Depois de passar 15 anos preso, acusado de vários crimes, uma delas a do empresário e proprietário do Jornal Folha do Estado, Domingos Savio Brandão Lima Junior, em 2002.

Acusado, o “Comendador” foi condenado a 19 anos de prisão em regime fechado em 2013 pelo Tribunal de Justiça do Júri de Mato Grosso, da Comarca de Cuiabá, sua prisão foi decretada em 2003, durante a “Operação Arca de Noé”, ação que visava desarticular o crime organizado em Mato Grosso quando esteve fora do Brasil, em Montevidéu, no Uruguai. João Arcanjo foi extraditado para o Brasil em 2006.

João Arcanjo Ribeiro devera permanecer em sua residência usando tornozeleira eletrônica das 20h00min hs ate o outro dia as 6:00 hs da manha.

Dentro de uma semana, o “Comendador” devera comprovar a Justiça que vai trabalhar, não vai poder mudar de endereço e também terá que atender as intimações judiciais, não poderá portar qualquer tipo de armas, bebidas alcoólicas, além de não poder também deixar os limites de Cuiabá e Várzea Grande sem as devidas autorizações da Justiça, e terá que comparecer a mensalmente no Fórum da Capital, de onde João Arcanjo Ribeiro entrou e saiu sem ser visto.

Arcanjo atingiu o tempo de prisão suficiente para a progressão de regime no mês de janeiro e, ainda em dezembro de 2017, o laudo do exame psiquiátrico atestou que ele já tinha condições de deixar a prisão e desde então o advogado dele, Zaid Arbid, vinha tentando.

Na saída do Fórum da Capital, o advogado do “Comendador”, disse que João Arcanjo vai estar realizando sim as cobranças das dividas daqueles que o devem.

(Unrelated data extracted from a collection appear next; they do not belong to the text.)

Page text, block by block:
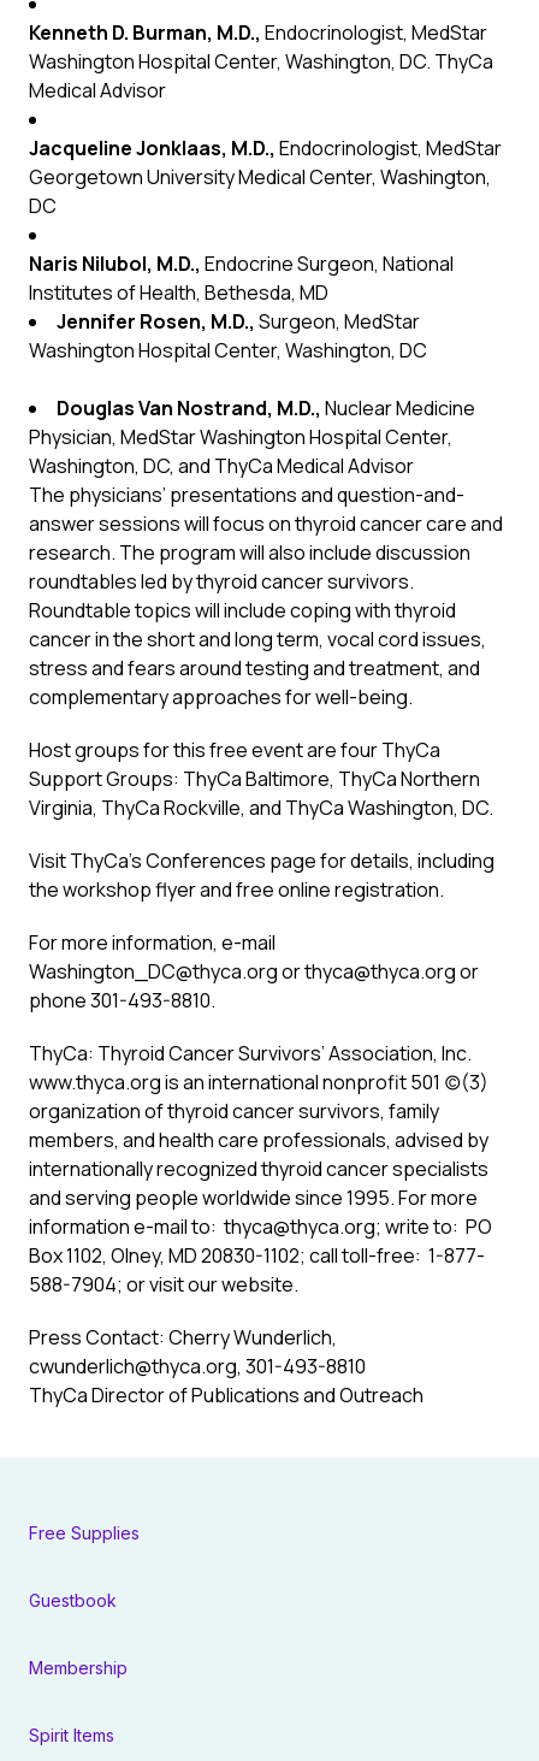
Kenneth D. Burman, M.D., Endocrinologist, MedStar
Washington Hospital Center, Washington, DC. ThyCa
Medical Advisor
Jacqueline Jonklaas, M.D., Endocrinologist, MedStar
Georgetown University Medical Center, Washington,
DC
Naris Nilubol, M.D., Endocrine Surgeon, National
Institutes of Health, Bethesda, MD
Jennifer Rosen, M.D., Surgeon, MedStar
Washington Hospital Center, Washington, DC
Douglas Van Nostrand, M.D., Nuclear Medicine
Physician, MedStar Washington Hospital Center,
Washington, DC, and ThyCa Medical Advisor
The physicians’ presentations and question-and-
answer sessions will focus on thyroid cancer care and
research. The program will also include discussion
roundtables led by thyroid cancer survivors.
Roundtable topics will include coping with thyroid
cancer in the short and long term, vocal cord issues,
stress and fears around testing and treatment, and
complementary approaches for well-being.
Host groups for this free event are four ThyCa
Support Groups: ThyCa Baltimore, ThyCa Northern
Virginia, ThyCa Rockville, and ThyCa Washington, DC.
Visit ThyCa’sConferences page for details, including
the workshop flyer and free online registration.
For more information, e-mail
Washington_DC@thyca.orgorthyca@thyca.orgor
phone 301-493-8810.
ThyCa: Thyroid Cancer Survivors’ Association, Inc.
www.thyca.orgis an international nonprofit 501 (c)(3)
organization of thyroid cancer survivors, family
members, and health care professionals, advised by
internationally recognized thyroid cancer specialists
and serving people worldwide since 1995. For more
information e-mail to:thyca@thyca.org; write to: PO
Box 1102, Olney, MD 20830-1102; call toll-free: 1-877-
588-7904; or visit ourwebsite.
Press Contact: Cherry Wunderlich,
cwunderlich@thyca.org, 301-493-8810
ThyCa Director of Publications and Outreach
Free Supplies
Guestbook
Membership
Spirit Items

E conforme Zaid Arbid, advogado de Arcanjo, muitos dos devedores são políticos, empresários, e ate mesmo membros do Judiciário que deixaram de pagar seus compromissos com ele durante os 15 anos em que ficou detido.

Nenhum de nós perdoaria aquilo que tem por receber. Receber é um direito de todos. Agora, receber além do direito, acredito que não. Dizer que ele vai sair e perdoar um direito que ele tem é muito. Não é que ele vai cobrar. Ele tem o direito de receber. É diferente, e as pessoas também podem procurar e pagá-lo voluntariamente. Agora, se não pagarem voluntariamente, é direito dele de cobrar”.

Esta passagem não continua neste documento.